Now all life on this tiny planet, orbiting its ordinary star, stood on the threshold of the abyss of extinction. The wounded planet plunged into an icy death spiral that wouldn’t end until the entire globe became a frigid tomb, and it would last a millennium.
Eventually and suddenly, the core of Betelgeuse contained merely iron, and the fusion ceased. In less than a second, Betelgeuse began its final death throes. Gravitational collapse. For three minutes, countless trillions of subatomic particles, called neutrinos, were squeezed from the star while the star internally crumpled. When it was complete, created in the space the star once occupied was an object with a density so profound that the weight of it rippled the fabric of space and time, like an enormous stone had been dropped onto the smooth surface of the space-time continuum.

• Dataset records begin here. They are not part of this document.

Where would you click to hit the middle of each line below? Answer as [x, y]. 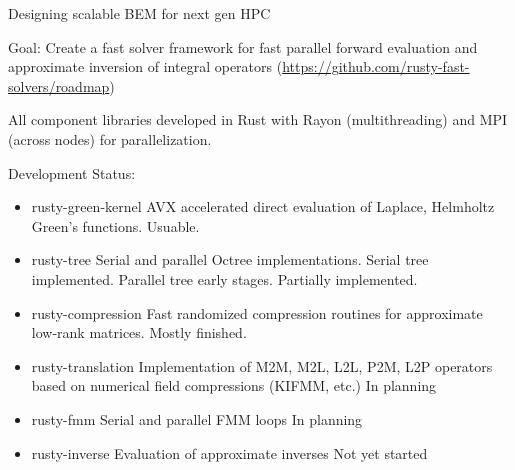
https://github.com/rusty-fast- [376, 66]
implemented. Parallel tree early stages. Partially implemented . [224, 278]
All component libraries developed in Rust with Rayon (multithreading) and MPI [258, 119]
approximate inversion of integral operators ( [145, 66]
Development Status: [72, 172]
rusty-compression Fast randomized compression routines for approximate [257, 312]
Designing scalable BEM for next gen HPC [139, 13]
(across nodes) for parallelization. [110, 138]

The core’s temperature rose to over a billion degrees as the iron atoms were crushed together until the repulsive force of the iron atoms’ nuclei overcame the force of gravity, and the core revolted in a violent shockwave. As the shockwave encountered the star’s outer layers, it propelled the material into interstellar space. Betelgeuse, the hand, finally waved.
The light from this explosion, called a supernova, and the ripple in space and time, produced by the creation of the singularity, moved together through the vacuum of space at the speed of light. A precious three minutes ahead of them rang the warning bell, if you knew how to listen for it, the swarm of neutrinos.
On Earth, the clan had just completed the construction of the Tower. When they looked up at the night sky, Betelgeuse shone bright in the place it always had been. They did not know it no longer existed. It had extinguished. In its death, Betelgeuse had given to mankind, whether they deserved it or not, the slimmest chance to escape their fate.